Task requirements: Repeat the records below word for word and omit each image.

The input:
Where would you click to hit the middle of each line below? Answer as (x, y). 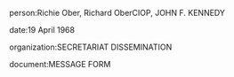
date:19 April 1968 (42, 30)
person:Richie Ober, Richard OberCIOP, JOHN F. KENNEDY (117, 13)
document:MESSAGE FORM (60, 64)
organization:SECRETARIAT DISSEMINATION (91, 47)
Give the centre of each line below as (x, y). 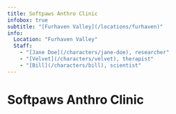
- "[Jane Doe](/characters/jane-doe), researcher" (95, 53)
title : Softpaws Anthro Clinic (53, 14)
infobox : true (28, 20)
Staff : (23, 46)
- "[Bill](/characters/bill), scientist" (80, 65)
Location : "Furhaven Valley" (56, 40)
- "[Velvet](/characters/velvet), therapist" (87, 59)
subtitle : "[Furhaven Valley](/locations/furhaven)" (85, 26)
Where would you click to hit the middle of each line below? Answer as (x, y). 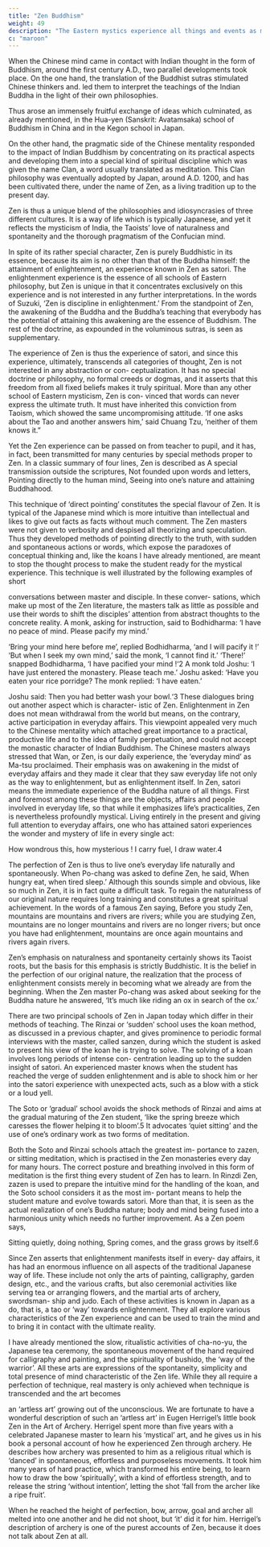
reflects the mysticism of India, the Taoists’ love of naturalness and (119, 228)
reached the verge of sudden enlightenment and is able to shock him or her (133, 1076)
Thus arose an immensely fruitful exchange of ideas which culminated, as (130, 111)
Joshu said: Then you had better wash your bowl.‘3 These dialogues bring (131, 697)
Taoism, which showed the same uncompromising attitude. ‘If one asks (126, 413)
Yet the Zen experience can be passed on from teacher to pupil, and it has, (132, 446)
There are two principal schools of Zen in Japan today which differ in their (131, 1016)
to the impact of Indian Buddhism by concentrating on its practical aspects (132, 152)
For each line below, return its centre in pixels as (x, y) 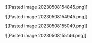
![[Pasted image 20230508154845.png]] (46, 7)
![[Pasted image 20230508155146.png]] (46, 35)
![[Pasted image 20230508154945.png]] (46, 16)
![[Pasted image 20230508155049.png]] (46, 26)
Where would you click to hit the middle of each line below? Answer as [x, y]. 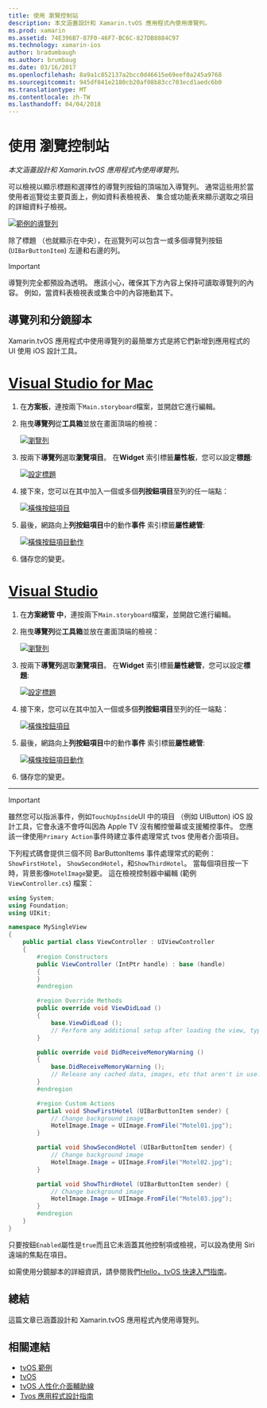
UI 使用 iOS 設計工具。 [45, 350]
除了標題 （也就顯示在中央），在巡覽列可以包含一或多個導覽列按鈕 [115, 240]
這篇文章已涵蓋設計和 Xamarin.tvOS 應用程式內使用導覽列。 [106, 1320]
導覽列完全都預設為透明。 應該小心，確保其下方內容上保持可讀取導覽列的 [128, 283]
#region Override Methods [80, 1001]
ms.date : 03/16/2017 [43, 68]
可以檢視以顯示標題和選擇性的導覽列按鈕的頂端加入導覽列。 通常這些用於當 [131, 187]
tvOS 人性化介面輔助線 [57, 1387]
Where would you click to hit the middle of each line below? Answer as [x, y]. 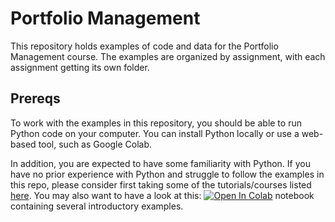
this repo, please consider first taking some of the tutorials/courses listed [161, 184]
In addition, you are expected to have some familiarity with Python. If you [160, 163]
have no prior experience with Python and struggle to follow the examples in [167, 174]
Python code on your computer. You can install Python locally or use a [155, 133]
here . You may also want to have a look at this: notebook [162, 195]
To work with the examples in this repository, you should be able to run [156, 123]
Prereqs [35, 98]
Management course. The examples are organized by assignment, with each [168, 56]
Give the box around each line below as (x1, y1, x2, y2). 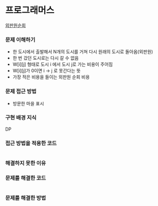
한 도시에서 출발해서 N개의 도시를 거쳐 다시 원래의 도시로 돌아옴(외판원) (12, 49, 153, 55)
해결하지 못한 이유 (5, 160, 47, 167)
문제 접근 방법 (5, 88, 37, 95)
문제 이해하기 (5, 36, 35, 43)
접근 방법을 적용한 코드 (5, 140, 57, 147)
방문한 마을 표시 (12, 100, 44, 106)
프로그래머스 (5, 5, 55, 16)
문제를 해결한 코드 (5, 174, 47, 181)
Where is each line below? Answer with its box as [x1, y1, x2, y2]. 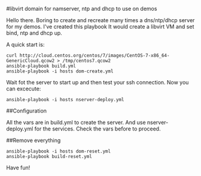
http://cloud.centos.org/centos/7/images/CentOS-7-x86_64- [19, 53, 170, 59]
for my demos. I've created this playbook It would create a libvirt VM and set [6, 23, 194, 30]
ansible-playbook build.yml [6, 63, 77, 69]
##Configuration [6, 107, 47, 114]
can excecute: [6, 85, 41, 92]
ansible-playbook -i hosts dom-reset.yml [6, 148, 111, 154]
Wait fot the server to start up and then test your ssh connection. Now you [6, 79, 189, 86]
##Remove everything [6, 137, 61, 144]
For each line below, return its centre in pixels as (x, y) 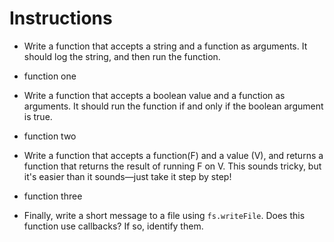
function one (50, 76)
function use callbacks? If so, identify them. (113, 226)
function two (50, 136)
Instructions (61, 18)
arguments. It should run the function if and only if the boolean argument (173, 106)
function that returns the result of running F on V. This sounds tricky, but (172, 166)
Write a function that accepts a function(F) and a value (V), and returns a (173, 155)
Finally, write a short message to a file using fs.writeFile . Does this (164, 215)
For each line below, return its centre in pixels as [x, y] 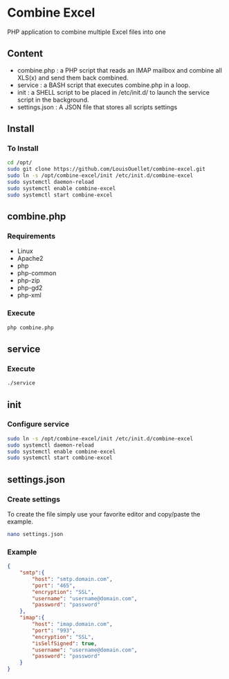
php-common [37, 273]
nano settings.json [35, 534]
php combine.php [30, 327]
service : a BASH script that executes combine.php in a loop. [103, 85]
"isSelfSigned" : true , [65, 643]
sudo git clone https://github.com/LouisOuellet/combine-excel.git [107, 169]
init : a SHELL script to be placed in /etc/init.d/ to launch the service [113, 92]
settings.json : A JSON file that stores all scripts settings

Result:
Where would you click to hit the middle of each line below? Answer as (x, y). 
date:19 April 1968 (42, 30)
person:Richie Ober, Richard OberCIOP, JOHN F. KENNEDY (117, 13)
document:MESSAGE FORM (60, 64)
organization:SECRETARIAT DISSEMINATION (91, 47)
Give the centre of each line below as (x, y). 
- "[Jane Doe](/characters/jane-doe), researcher" (95, 53)
title : Softpaws Anthro Clinic (53, 14)
infobox : true (28, 20)
Staff : (23, 46)
- "[Bill](/characters/bill), scientist" (80, 65)
Location : "Furhaven Valley" (56, 40)
- "[Velvet](/characters/velvet), therapist" (87, 59)
subtitle : "[Furhaven Valley](/locations/furhaven)" (85, 26)
Where would you click to hit the middle of each line below? Answer as (x, y). 
reflects the mysticism of India, the Taoists’ love of naturalness and (119, 228)
reached the verge of sudden enlightenment and is able to shock him or her (133, 1076)
Thus arose an immensely fruitful exchange of ideas which culminated, as (130, 111)
Joshu said: Then you had better wash your bowl.‘3 These dialogues bring (131, 697)
Taoism, which showed the same uncompromising attitude. ‘If one asks (126, 413)
Yet the Zen experience can be passed on from teacher to pupil, and it has, (132, 446)
There are two principal schools of Zen in Japan today which differ in their (131, 1016)
to the impact of Indian Buddhism by concentrating on its practical aspects (132, 152)
For each line below, return its centre in pixels as (x, y) 
![[Pasted image 20230508154845.png]] (46, 7)
![[Pasted image 20230508155146.png]] (46, 35)
![[Pasted image 20230508154945.png]] (46, 16)
![[Pasted image 20230508155049.png]] (46, 26)
Where would you click to hit the middle of each line below? Answer as [x, y]. 
UI 使用 iOS 設計工具。 [45, 350]
除了標題 （也就顯示在中央），在巡覽列可以包含一或多個導覽列按鈕 [115, 240]
這篇文章已涵蓋設計和 Xamarin.tvOS 應用程式內使用導覽列。 [106, 1320]
導覽列完全都預設為透明。 應該小心，確保其下方內容上保持可讀取導覽列的 [128, 283]
#region Override Methods [80, 1001]
ms.date : 03/16/2017 [43, 68]
可以檢視以顯示標題和選擇性的導覽列按鈕的頂端加入導覽列。 通常這些用於當 [131, 187]
tvOS 人性化介面輔助線 [57, 1387]
Where would you click to hit the middle of each line below? Answer as [x, y]. 
this repo, please consider first taking some of the tutorials/courses listed [161, 184]
In addition, you are expected to have some familiarity with Python. If you [160, 163]
have no prior experience with Python and struggle to follow the examples in [167, 174]
Python code on your computer. You can install Python locally or use a [155, 133]
here . You may also want to have a look at this: notebook [162, 195]
To work with the examples in this repository, you should be able to run [156, 123]
Prereqs [35, 98]
Management course. The examples are organized by assignment, with each [168, 56]
Give the box around each line below as (x1, y1, x2, y2). 
한 도시에서 출발해서 N개의 도시를 거쳐 다시 원래의 도시로 돌아옴(외판원) (12, 49, 153, 55)
해결하지 못한 이유 (5, 160, 47, 167)
문제 접근 방법 (5, 88, 37, 95)
문제 이해하기 (5, 36, 35, 43)
접근 방법을 적용한 코드 (5, 140, 57, 147)
방문한 마을 표시 (12, 100, 44, 106)
프로그래머스 (5, 5, 55, 16)
문제를 해결한 코드 (5, 174, 47, 181)
Where is each line below? Answer with its box as [x1, y1, x2, y2]. 
http://cloud.centos.org/centos/7/images/CentOS-7-x86_64- [19, 53, 170, 59]
for my demos. I've created this playbook It would create a libvirt VM and set [6, 23, 194, 30]
ansible-playbook build.yml [6, 63, 77, 69]
##Configuration [6, 107, 47, 114]
can excecute: [6, 85, 41, 92]
ansible-playbook -i hosts dom-reset.yml [6, 148, 111, 154]
Wait fot the server to start up and then test your ssh connection. Now you [6, 79, 189, 86]
##Remove everything [6, 137, 61, 144]
For each line below, return its centre in pixels as (x, y) 
function one (50, 76)
function use callbacks? If so, identify them. (113, 226)
function two (50, 136)
Instructions (61, 18)
arguments. It should run the function if and only if the boolean argument (173, 106)
function that returns the result of running F on V. This sounds tricky, but (172, 166)
Write a function that accepts a function(F) and a value (V), and returns a (173, 155)
Finally, write a short message to a file using fs.writeFile . Does this (164, 215)
For each line below, return its centre in pixels as [x, y] 
php-common [37, 273]
nano settings.json [35, 534]
php combine.php [30, 327]
service : a BASH script that executes combine.php in a loop. [103, 85]
"isSelfSigned" : true , [65, 643]
sudo git clone https://github.com/LouisOuellet/combine-excel.git [107, 169]
init : a SHELL script to be placed in /etc/init.d/ to launch the service [113, 92]
settings.json : A JSON file that stores all scripts settings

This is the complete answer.